1. a kind of optic fibre cantilev magnetic field sensing based on giant magnetostrictive thin film is popped one's head in, including：Optical fiber, clamped end, Optic fibre cantilev, chromium metal film, giant magnetostrictive thin film.Optic fibre cantilev is located at fiber end face, is formed Optical fiber integration, optic fibre cantilev is connected with fiber end face by clamped end, optic fibre cantilev and optical fiber end Face constitutes Fabry-Perot cavity, and optic fibre cantilev outer surface successively stretch by chrome-plated metal film and super mangneto Contracting film.

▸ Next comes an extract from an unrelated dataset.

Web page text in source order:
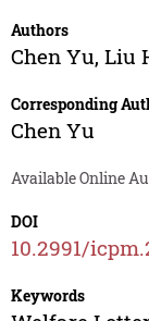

2. the optical fiber cantilever beam length described in is 105 μm -115 μm, and width is 15 μm -30 μm, and thickness is 3 μm -5 μm, clamped end length is 10 μm -20 μm, the width phase of clamped end width and optic fibre cantilev Together.

3. the chromium metal film and giant magnetostrictive thin film described in is plated in successively the outer surface of optic fibre cantilev, chromium metal film Thickness is 50nm, and Giant magnetostrictive thin film is TbDyFe materials, and thickness is 1 μm -1.5 μm.